Sunday, November 22, 2009

Wonderful shots from the Moore Blooms perceptive eyes
















Just discovered shots from the Moore Bloom camera!

Susanna, the reptile tamer
















The great Usumacinta on the Mexico-Guate border
















A beautiful friendship was born. They now pass back and forth, from coast to coast an amazing book of drawings that they've done together called "Girls", amazing works of art and culture.
















The Human Reptile - Guiness book of world records holder





































Bamboo path towards primary forest and a fantastic waterfall - see below
















Almost 50 yrs old but not quite yet
















Pedro Martinez sold me a fine used mountain bike. After dusty rides in the high altitude Oaxacan hills that got me puffing, bathing in Oaxaca's scarce water was very welcome. My skin got tough from the thorny brush. After I tumbled off a narrow path down a rocky ravine ass over teacup, my balance or was it my confidence, was never quite the same. I could only whimper in a whisper but Brian found me and pulled me up out of the gully.















Moore Blooms at tent city at the Tlacotalpan fandango. Like so many Mexican towns, I butchered the name Tlacotalpan for months but now it flows off the tongue like butter.















Moore Blooms at Tlacotalpan. It was a sea of Mexican hippees, all night drumming. It was sort of a hell of a lot of fun but a hell of a hard place to keep the young lad happy. He liked the Mexican equivalent of the running of the bulls.















Spooky Tlacotalpan sunset
















Tlaco street

















Brian in jarana bliss




















Ruby in amphibian bliss


















Fine dining at Las Nubes















Guacamaya twilight























































































Getting a mud bath from a Lacandon





































Bats living at Yaxchilan
















Arachnoid friend






















Riparian bliss




















On the way to Yaxchilan. Mexico on one side of the Usumacinta and Guate on the other. I had the pleasure of swimming to Guatemala across a wicked current.






























Holy Week families bathing on the Usumacinta - parts of the river are scheduled to be dammed as part of the modernization globalization project called the Plan Puebla Panama.




















Bonampak reptile resident loving stella























































Friends that jump together stay together
















Fast friends















Diego, a new friend we made in Palenque with the pure heart of a kid, makes his living as a clown in Mexico City subways. He has a long, jagged scar from where he was stabbed in the back. He's perhaps the most gentle, playful person I'd ever met - he spent hours romping in the pool with Arlo and Talia. That night, he endeared himself to a teen gringa and they held hands and maybe more under the full moon while the monkeys howled.

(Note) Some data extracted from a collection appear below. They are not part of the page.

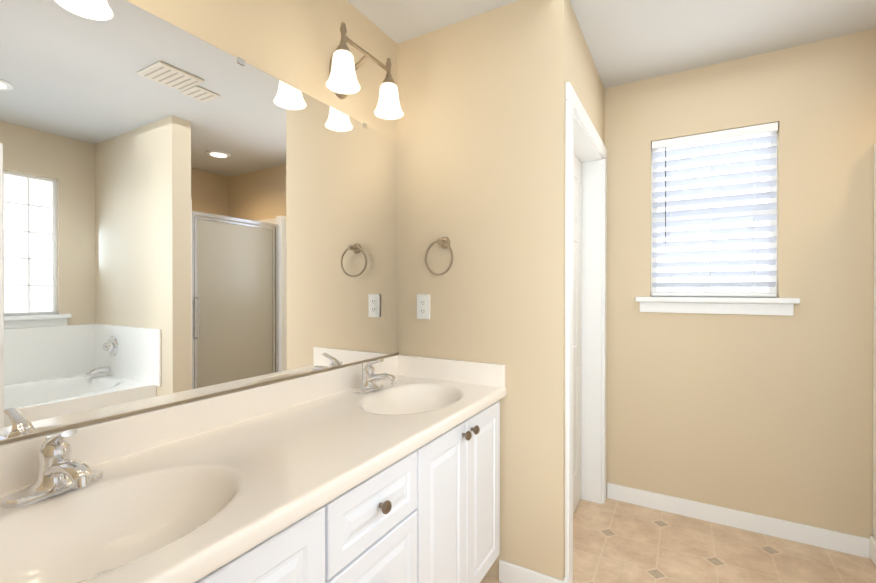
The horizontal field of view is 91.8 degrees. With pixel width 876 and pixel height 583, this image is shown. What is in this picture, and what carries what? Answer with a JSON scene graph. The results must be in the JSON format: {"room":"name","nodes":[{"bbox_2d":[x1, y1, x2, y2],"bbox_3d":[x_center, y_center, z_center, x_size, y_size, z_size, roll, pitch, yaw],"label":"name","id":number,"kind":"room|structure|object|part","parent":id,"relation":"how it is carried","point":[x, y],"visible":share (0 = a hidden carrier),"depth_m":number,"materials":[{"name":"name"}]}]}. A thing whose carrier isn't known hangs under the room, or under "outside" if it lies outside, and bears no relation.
{"room":"bathroom","nodes":[
{"label":"bathroom","id":0,"kind":"room"},
{"bbox_2d":[0,0,398,443],"bbox_3d":[-0.422,0.013,1.801,0.130,2.440,3.140,0,0,30],"label":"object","id":1,"kind":"object","parent":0,"point":[185,216],"depth_m":1.18,"materials":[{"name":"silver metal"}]},
{"bbox_2d":[326,22,402,118],"bbox_3d":[-0.310,-0.858,1.675,0.206,0.232,0.396,0,0,30],"label":"sconce","id":2,"kind":"object","parent":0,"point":[342,82],"visible":1,"depth_m":1.59,"materials":[{"name":"white glass"}]},
{"bbox_3d":[-0.390,-0.877,1.720,0.022,0.186,0.120,0,0,30],"label":"plate","id":3,"kind":"part","parent":2,"relation":"part of","materials":[{"name":"white glass"}]},
{"bbox_3d":[-0.342,-0.800,1.535,0.122,0.118,0.122,0,0,30],"label":"lamp shade","id":4,"kind":"part","parent":2,"relation":"part of","materials":[{"name":"white glass"}]},
{"bbox_3d":[-0.342,-0.913,1.535,0.054,0.120,0.054,0,0,30],"label":"stem","id":5,"kind":"part","parent":2,"relation":"part of","materials":[{"name":"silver metal"}]},
{"bbox_3d":[-0.326,-0.897,1.684,0.131,0.063,0.022,0,0,30],"label":"arm","id":6,"kind":"part","parent":2,"relation":"part of"},
{"bbox_3d":[-0.205,-0.801,1.772,0.122,0.118,0.122,0,0,30],"label":"lamp shade","id":7,"kind":"part","parent":2,"relation":"part of","materials":[{"name":"white glass"}]},
{"bbox_3d":[-0.205,-0.914,1.772,0.054,0.120,0.054,0,0,30],"label":"stem","id":8,"kind":"part","parent":2,"relation":"part of","materials":[{"name":"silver metal"}]},
{"bbox_2d":[397,0,533,579],"bbox_3d":[0.126,0.012,1.958,0.680,2.440,0.120,0,0,30],"label":"wall","id":9,"kind":"structure","parent":0,"point":[465,130],"depth_m":1.85,"materials":[{"name":"beige paint"}]},
{"bbox_2d":[417,294,429,318],"bbox_3d":[-0.070,0.072,1.996,0.072,0.116,0.008,0,0,30],"label":"outlet","id":10,"kind":"object","parent":9,"relation":"attached to","point":[423,306],"visible":1,"depth_m":1.99,"materials":[{"name":"white plastic"}]},
{"bbox_2d":[425,237,452,275],"bbox_3d":[0.008,-0.161,1.922,0.156,0.178,0.057,0,0,30],"label":"towel ring","id":11,"kind":"object","parent":9,"relation":"attached to","point":[444,242],"visible":0.94,"depth_m":1.92,"materials":[{"name":"silver metal"}]},
{"bbox_2d":[499,560,565,582],"bbox_3d":[0.381,1.188,1.738,0.278,0.090,0.013,0,0,30],"label":"baseboard","id":12,"kind":"structure","parent":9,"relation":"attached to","point":[510,572],"depth_m":1.76,"materials":[{"name":"white wood"}]},
{"bbox_2d":[533,0,568,580],"bbox_3d":[0.467,0.013,1.749,0.120,2.440,0.100,0,0,30],"label":"wall","id":13,"kind":"structure","parent":0,"point":[551,48],"depth_m":1.70,"materials":[{"name":"beige paint"}]},
{"bbox_2d":[569,0,604,142],"bbox_3d":[0.747,0.011,2.234,0.120,2.440,1.020,0,0,30],"label":"wall","id":14,"kind":"structure","parent":0,"point":[585,81],"depth_m":2.04,"materials":[{"name":"beige paint"}]},
{"bbox_2d":[573,153,581,512],"bbox_3d":[0.637,0.233,2.177,0.036,1.973,0.780,0,0,30],"label":"closet door","id":15,"kind":"structure","parent":14,"relation":"in","point":[577,313],"depth_m":2.41,"materials":[{"name":"white wood"}]},
{"bbox_2d":[565,82,606,582],"bbox_3d":[0.689,0.196,2.147,0.168,2.070,0.950,0,0,30],"label":"door frame","id":16,"kind":"structure","parent":14,"relation":"attached to","point":[591,478],"depth_m":2.46,"materials":[{"name":"white wood"}]},
{"bbox_3d":[0.754,-0.803,2.105,0.018,0.070,0.950,0,0,30],"label":"door trim casing top","id":17,"kind":"part","parent":16,"relation":"part of","materials":[{"name":"white wood"}]},
{"bbox_3d":[0.682,-0.763,2.146,0.152,0.012,0.786,0,0,30],"label":"door trim jamb","id":18,"kind":"part","parent":16,"relation":"part of","materials":[{"name":"white wood"}]},
{"bbox_2d":[347,0,875,88],"bbox_3d":[0.924,-1.234,1.017,3.240,0.060,3.140,0,0,30],"label":"ceiling","id":19,"kind":"structure","parent":0,"point":[629,41],"depth_m":1.92,"materials":[{"name":"white paint"}]},
{"bbox_2d":[480,497,875,582],"bbox_3d":[0.924,1.266,1.028,3.240,0.060,3.140,0,0,30],"label":"floor","id":20,"kind":"structure","parent":0,"point":[615,541],"depth_m":1.99,"materials":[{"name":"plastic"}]},
{"bbox_2d":[0,354,506,582],"bbox_3d":[-0.375,0.753,1.198,0.574,0.964,1.698,0,0,30],"label":"bathroom vanity","id":21,"kind":"object","parent":20,"relation":"on","point":[384,470],"visible":1,"depth_m":1.02,"materials":[{"name":"white"}]},
{"bbox_2d":[1,429,102,507],"bbox_3d":[-0.745,0.340,0.848,0.182,0.134,0.158,0,0,30],"label":"faucet","id":22,"kind":"object","parent":21,"relation":"on","point":[62,479],"depth_m":0.84,"materials":[{"name":"silver metal"}]},
{"bbox_3d":[-0.328,0.789,0.788,0.019,0.647,0.313,0,0,30],"label":"door","id":23,"kind":"part","parent":21,"relation":"part of","materials":[{"name":"white wood"}]},
{"bbox_3d":[-0.156,0.547,1.085,0.019,0.166,0.358,0,0,30],"label":"drawer","id":24,"kind":"part","parent":21,"relation":"part of","materials":[{"name":"white wood"}]},
{"bbox_3d":[-0.156,0.760,1.085,0.019,0.244,0.358,0,0,30],"label":"drawer","id":25,"kind":"part","parent":21,"relation":"part of","materials":[{"name":"white wood"}]},
{"bbox_2d":[353,359,396,393],"bbox_3d":[-0.243,0.336,1.714,0.182,0.134,0.158,0,0,30],"label":"faucet","id":26,"kind":"object","parent":21,"relation":"on","point":[369,385],"depth_m":1.71,"materials":[{"name":"silver metal"}]},
{"bbox_3d":[-0.134,0.543,1.072,0.032,0.032,0.032,0,0,30],"label":"knob","id":27,"kind":"part","parent":21,"relation":"part of","materials":[{"name":"brown metal"}]},
{"bbox_3d":[0.016,0.786,1.383,0.019,0.647,0.313,0,0,30],"label":"door","id":28,"kind":"part","parent":21,"relation":"part of","materials":[{"name":"white wood"}]},
{"bbox_3d":[0.100,0.500,1.477,0.032,0.032,0.032,0,0,30],"label":"knob","id":29,"kind":"part","parent":21,"relation":"part of","materials":[{"name":"brown metal"}]},
{"bbox_3d":[0.134,0.500,1.536,0.032,0.032,0.032,0,0,30],"label":"knob","id":30,"kind":"part","parent":21,"relation":"part of","materials":[{"name":"brown metal"}]},
{"bbox_3d":[0.174,0.785,1.657,0.019,0.647,0.313,0,0,30],"label":"door","id":31,"kind":"part","parent":21,"relation":"part of","materials":[{"name":"white wood"}]},
{"bbox_2d":[869,143,875,565],"bbox_3d":[2.233,0.277,1.335,1.043,1.915,1.046,0,0,30],"label":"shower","id":32,"kind":"object","parent":20,"relation":"on","point":[872,550],"visible":1,"depth_m":1.93,"materials":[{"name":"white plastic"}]},
{"bbox_2d":[604,28,875,538],"bbox_3d":[1.537,0.011,2.297,1.185,2.440,0.120,0,0,30],"label":"wall","id":33,"kind":"structure","parent":0,"point":[826,136],"depth_m":2.15,"materials":[{"name":"beige paint"}]},
{"bbox_2d":[651,122,777,297],"bbox_3d":[1.484,-0.412,2.313,0.577,0.885,0.111,0,0,30],"label":"window blind","id":34,"kind":"object","parent":33,"relation":"attached to","point":[713,214],"visible":1,"depth_m":2.30,"materials":[{"name":"white plastic"}]},
{"bbox_3d":[1.261,-0.413,2.474,0.030,0.885,0.034,0,0,30],"label":"frame","id":35,"kind":"part","parent":34,"relation":"part of","materials":[{"name":"white plastic"}]},
{"bbox_3d":[1.313,-0.402,2.399,0.002,0.825,0.002,0,0,30],"label":"cord","id":36,"kind":"part","parent":34,"relation":"part of","materials":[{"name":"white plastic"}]},
{"bbox_3d":[1.301,-0.402,2.378,0.002,0.825,0.002,0,0,30],"label":"cord","id":37,"kind":"part","parent":34,"relation":"part of","materials":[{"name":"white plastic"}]},
{"bbox_3d":[1.478,-0.402,2.304,0.002,0.825,0.002,0,0,30],"label":"cord","id":38,"kind":"part","parent":34,"relation":"part of","materials":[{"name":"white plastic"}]},
{"bbox_3d":[1.466,-0.402,2.283,0.002,0.825,0.002,0,0,30],"label":"cord","id":39,"kind":"part","parent":34,"relation":"part of","materials":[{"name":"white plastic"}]},
{"bbox_3d":[1.497,0.015,2.339,0.517,0.030,0.034,0,0,30],"label":"frame","id":40,"kind":"part","parent":34,"relation":"part of","materials":[{"name":"white"}]},
{"bbox_3d":[1.497,-0.412,2.337,0.517,0.030,0.034,0,0,30],"label":"frame","id":41,"kind":"part","parent":34,"relation":"part of","materials":[{"name":"white plastic"}]},
{"bbox_3d":[1.631,-0.401,2.188,0.002,0.825,0.002,0,0,30],"label":"cord","id":42,"kind":"part","parent":34,"relation":"part of","materials":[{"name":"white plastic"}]},
{"bbox_3d":[1.734,-0.411,2.200,0.030,0.885,0.034,0,0,30],"label":"frame","id":43,"kind":"part","parent":34,"relation":"part of","materials":[{"name":"white plastic"}]},
{"bbox_2d":[640,302,793,315],"bbox_3d":[1.455,0.089,2.266,0.687,0.060,0.016,0,0,30],"label":"apron","id":44,"kind":"object","parent":33,"relation":"attached to","point":[732,308],"visible":0.96,"depth_m":2.24,"materials":[{"name":"white wood"}]},
{"bbox_2d":[635,297,799,303],"bbox_3d":[1.471,0.045,2.294,0.727,0.028,0.150,0,0,30],"label":"window sill","id":45,"kind":"structure","parent":33,"relation":"attached to","point":[726,300],"depth_m":2.21,"materials":[{"name":"white wood"}]},
{"bbox_2d":[607,483,869,558],"bbox_3d":[1.504,1.186,2.244,1.145,0.090,0.013,0,0,30],"label":"baseboard","id":46,"kind":"structure","parent":33,"relation":"attached to","point":[820,537],"depth_m":2.19,"materials":[{"name":"white wood"}]}
]}

We gave him some rice and a cook pot to boil up some chow with his bohemian guitar playing friend. They'd hitch-hiked from Mexico City to Palenque for Easter Week and they were broke.


















































San Cristobal hail storm































Mazunte sunset
















Early morning on the Mazunte high seas



























Friday, November 20, 2009

Back in the bosom of JP















Well, we can no longer claim to be in transition. We've been back now for nearly 3 months. Here we are at Sam Ginsberg's bar mitzvah bash. I have to admit, it's been a fairly smooth move back to the U.S. Compared to my near catatonic state post El Salvador, it's beeen a breeze. Family, friends, community and Obama have made it easy. When the kids pined away for life here from Mexico, I wondered if they might not be disappointed upon our return. Not a chance! They are out on the block, soaking in the remarkable Hampstead Road community life. Both have started new schools and quickly made good friends. Sabina has already been to a ski practice. Tyler is about to start a new, almost full-time job as a bilingual therapist at the Southern Jamaica Health Center and I often don't get out of my slippers as I work on a number of consultant gigs from home. Stella, on the other hand, is a little bit mopey; she had a great outdoor life in Oaxaca with a pack of neighborhood dogs.

There's a lot we miss; even the kids will fess up to recognizing the richness of our lives there. We're hoping to go back for a couple of weeks this summer.

Well, thanks for reading this blog over the year; it's been fun to document our lives and hope we haven't bored you with too much detail. The world does look different after spending a year across the border; we feel blessed to have had the chance to venture into new lands into loving arms. We couldn't have done it without you to come home to!